• [Exercise goal]: Across the records that follow, count each line holding "optional", and write only the total.

Items listed in a dataset:
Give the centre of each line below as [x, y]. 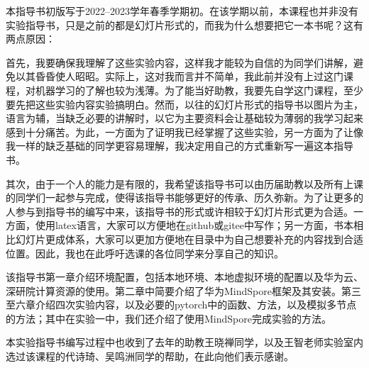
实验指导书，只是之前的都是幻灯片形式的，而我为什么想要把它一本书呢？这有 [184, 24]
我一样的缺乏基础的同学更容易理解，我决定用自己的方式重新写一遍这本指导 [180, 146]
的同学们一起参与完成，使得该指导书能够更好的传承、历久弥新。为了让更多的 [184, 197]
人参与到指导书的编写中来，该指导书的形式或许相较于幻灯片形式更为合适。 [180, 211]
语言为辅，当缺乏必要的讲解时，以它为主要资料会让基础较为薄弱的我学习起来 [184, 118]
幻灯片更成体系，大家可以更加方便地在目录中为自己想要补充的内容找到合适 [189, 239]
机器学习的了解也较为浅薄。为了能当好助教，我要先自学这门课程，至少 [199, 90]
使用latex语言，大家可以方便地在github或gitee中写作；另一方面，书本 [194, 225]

* * *

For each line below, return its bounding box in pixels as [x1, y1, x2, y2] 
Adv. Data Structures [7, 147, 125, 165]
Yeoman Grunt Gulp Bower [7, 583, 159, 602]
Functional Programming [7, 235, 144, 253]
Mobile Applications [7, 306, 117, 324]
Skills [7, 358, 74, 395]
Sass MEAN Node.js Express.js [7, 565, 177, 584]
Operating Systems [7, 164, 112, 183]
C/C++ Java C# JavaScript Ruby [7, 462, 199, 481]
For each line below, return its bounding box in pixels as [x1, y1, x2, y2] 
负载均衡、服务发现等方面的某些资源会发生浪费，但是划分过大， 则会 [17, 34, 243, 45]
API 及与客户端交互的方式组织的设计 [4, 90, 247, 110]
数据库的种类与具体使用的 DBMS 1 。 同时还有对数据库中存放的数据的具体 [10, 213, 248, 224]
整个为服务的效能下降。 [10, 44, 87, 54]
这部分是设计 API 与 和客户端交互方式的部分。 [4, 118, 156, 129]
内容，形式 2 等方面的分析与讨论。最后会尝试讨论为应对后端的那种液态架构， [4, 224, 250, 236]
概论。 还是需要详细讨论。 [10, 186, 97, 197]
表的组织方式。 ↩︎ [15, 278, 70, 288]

* * *

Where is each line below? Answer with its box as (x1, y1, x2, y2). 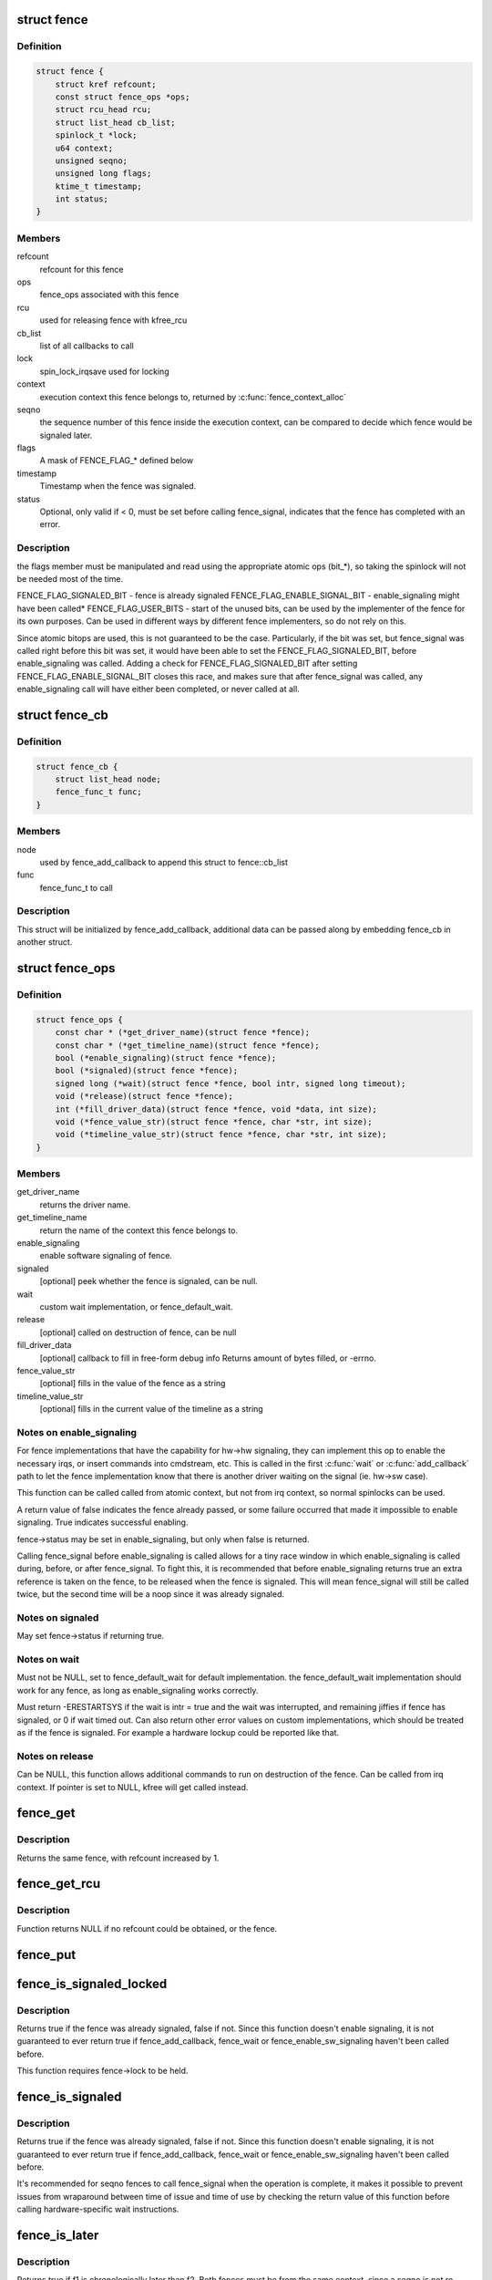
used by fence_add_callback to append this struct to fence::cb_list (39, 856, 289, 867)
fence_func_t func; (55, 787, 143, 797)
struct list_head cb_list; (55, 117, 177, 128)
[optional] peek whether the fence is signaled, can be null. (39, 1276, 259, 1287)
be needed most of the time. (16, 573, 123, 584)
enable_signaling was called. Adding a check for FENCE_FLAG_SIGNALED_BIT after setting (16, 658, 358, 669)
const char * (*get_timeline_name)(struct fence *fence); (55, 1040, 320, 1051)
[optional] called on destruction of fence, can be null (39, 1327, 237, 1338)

• [Result of the task]: 2